Dear Datalounge, what was it like experiencing 9/11?

Writer James Williams

(Originally sent in an email to friends and family, 9/11/02)

Friends,

I think it would be nice to memorialize the events of September 11, by sharing our personal experiences. Here’s mine.

I was on the subway going to work. I live at 112th Street, and my office is on 22nd Street, so I only use one subway, the #1, going from the 110th Street Station to the 23rd Street Station.

On this particular day, the subway stopped at Times Square (42nd Street) and an announcement was made, no downtown service. As we left the car, I overheard someone say that an airplane had hit the World Trade Center, and it was an attack on our country. Some people laughed, and I laughed, because it was absurd.

I walked out of the station and started down Seventh Avenue. I had forgotten all about the World Trade Center. I was focussed on getting to work, which was a mile away at this point, and I knew I’d be pretty late. As I walked down the avenue, I noticed groups of people congregating around stores with televisions in the windows. But I was still oblivious to “news” or anything untoward happening in the city.

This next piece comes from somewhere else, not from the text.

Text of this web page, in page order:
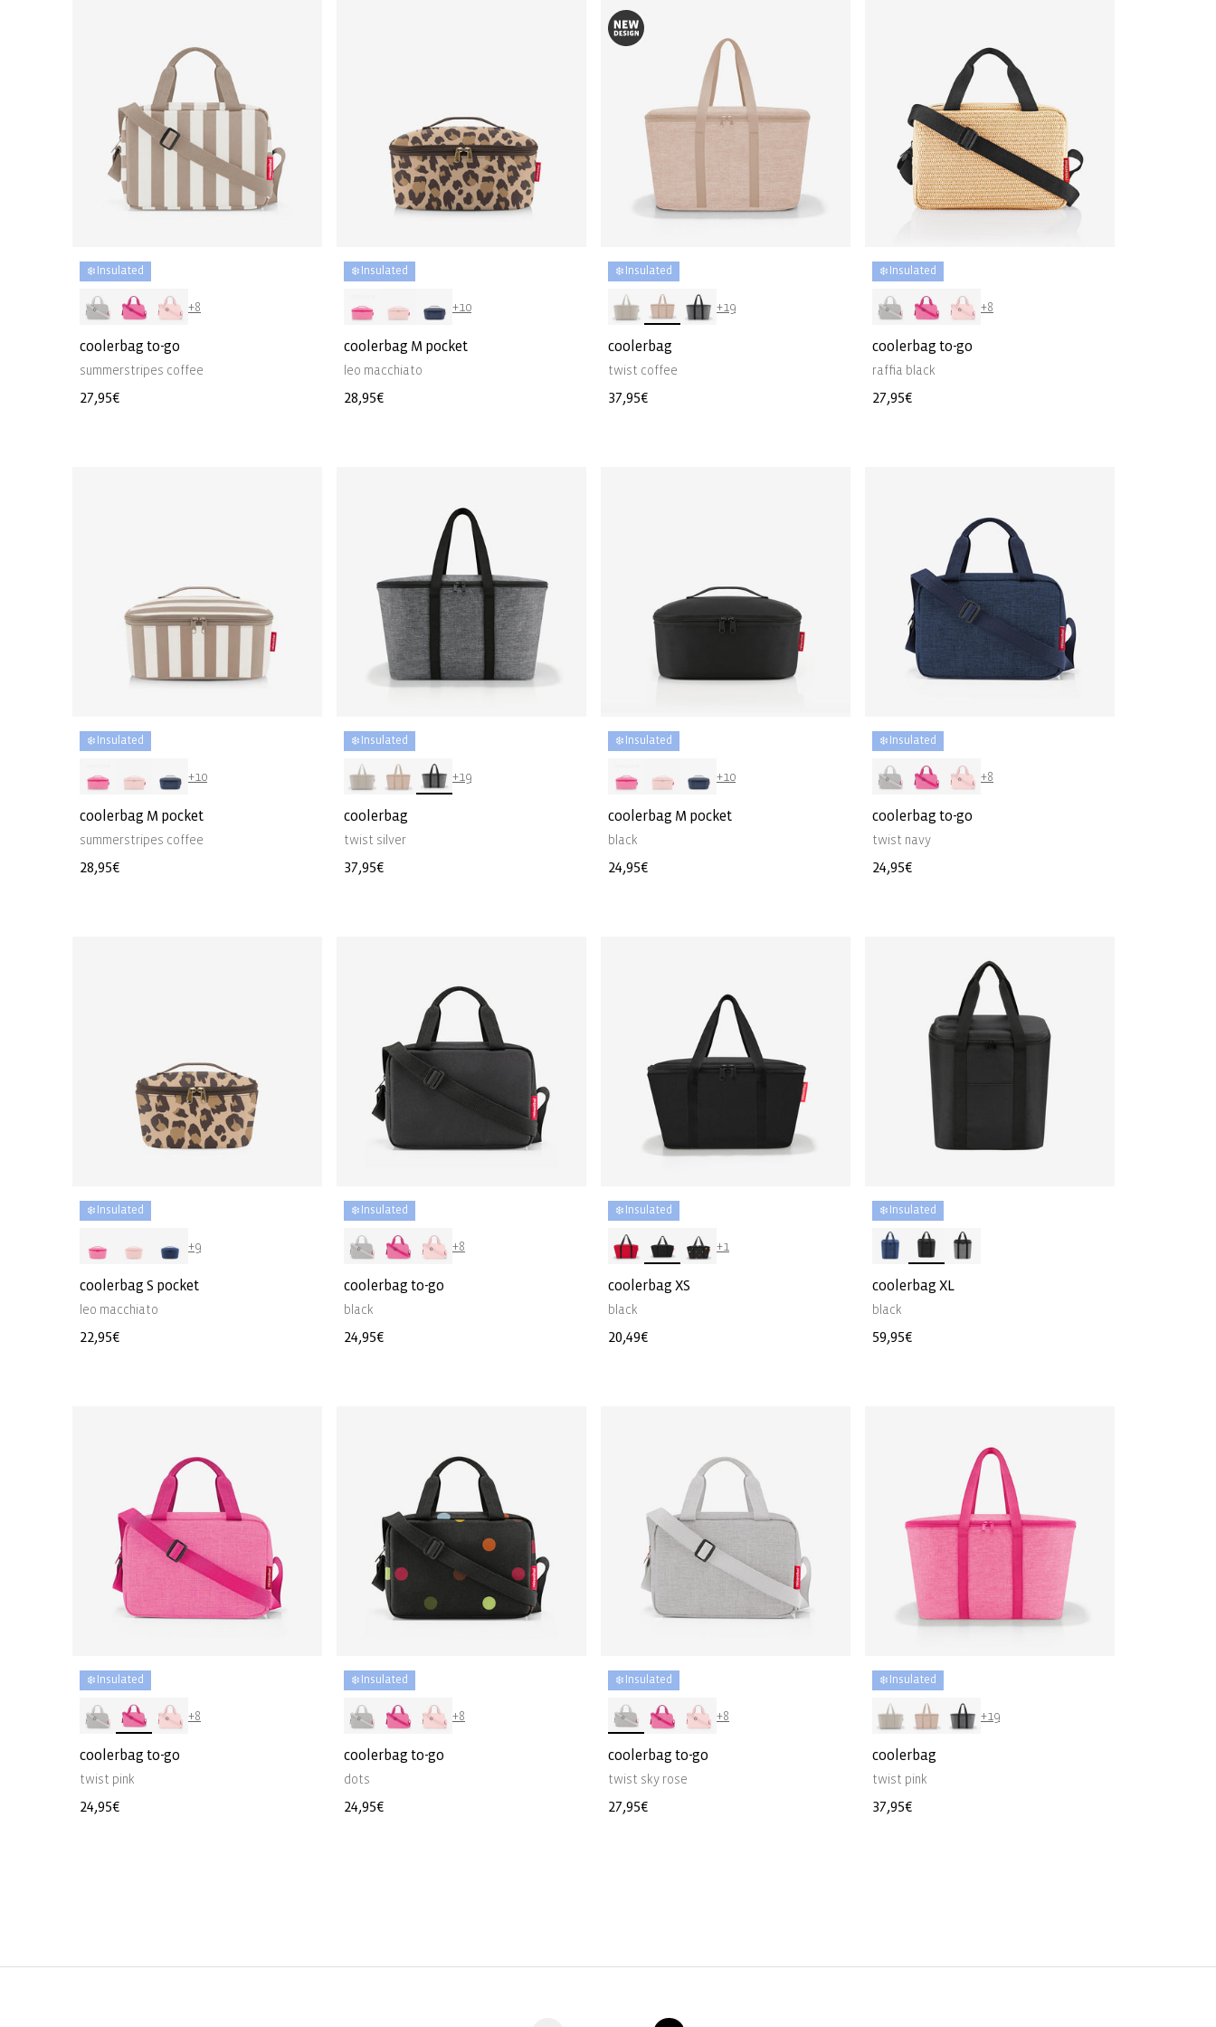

When I reached 22nd Street, I turned east (my building is between Sixth Avenue and Fifth Avenue). When I got to Sixth Avenue, I could see people looking south. So when I reached the corner, I looked south.

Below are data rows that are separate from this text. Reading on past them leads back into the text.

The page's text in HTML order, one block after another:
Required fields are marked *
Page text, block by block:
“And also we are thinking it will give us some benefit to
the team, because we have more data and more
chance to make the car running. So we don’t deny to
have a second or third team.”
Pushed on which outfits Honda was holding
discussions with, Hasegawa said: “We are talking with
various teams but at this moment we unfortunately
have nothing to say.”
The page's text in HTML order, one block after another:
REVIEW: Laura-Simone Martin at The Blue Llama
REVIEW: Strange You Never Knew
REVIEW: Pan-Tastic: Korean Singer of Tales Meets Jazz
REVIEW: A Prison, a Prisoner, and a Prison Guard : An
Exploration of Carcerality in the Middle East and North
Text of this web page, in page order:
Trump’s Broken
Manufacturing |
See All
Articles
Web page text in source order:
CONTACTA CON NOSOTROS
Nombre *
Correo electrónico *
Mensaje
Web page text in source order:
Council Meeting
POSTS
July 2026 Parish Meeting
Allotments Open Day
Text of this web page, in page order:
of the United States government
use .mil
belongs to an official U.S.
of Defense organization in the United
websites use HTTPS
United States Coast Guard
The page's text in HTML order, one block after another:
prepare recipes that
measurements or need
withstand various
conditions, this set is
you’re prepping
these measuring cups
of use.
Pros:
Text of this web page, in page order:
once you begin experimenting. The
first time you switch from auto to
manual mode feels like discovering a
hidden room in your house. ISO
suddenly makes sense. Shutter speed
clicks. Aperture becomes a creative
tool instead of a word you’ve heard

The World Trade Center appeared at the end of the avenue. Because it was so tall, you could almost see the entire expanse of the building, from the ground to the roof. And both buildings were on fire. It was an amazing sight, like nothing I’d ever known before. Immense, billowing smoke was pouring out in a southern stream.

Although I was mesmerized by the sight of the fire, I rushed to my office. When I got there, the president of my company was coming out the door, saying, “I’ve got to go home. It isn’t safe. The country is under attack. The WTC and the Pentagon have been hit.” I asked him if everyone had gone home, and he said they were all on the roof of the building. So I went to the roof.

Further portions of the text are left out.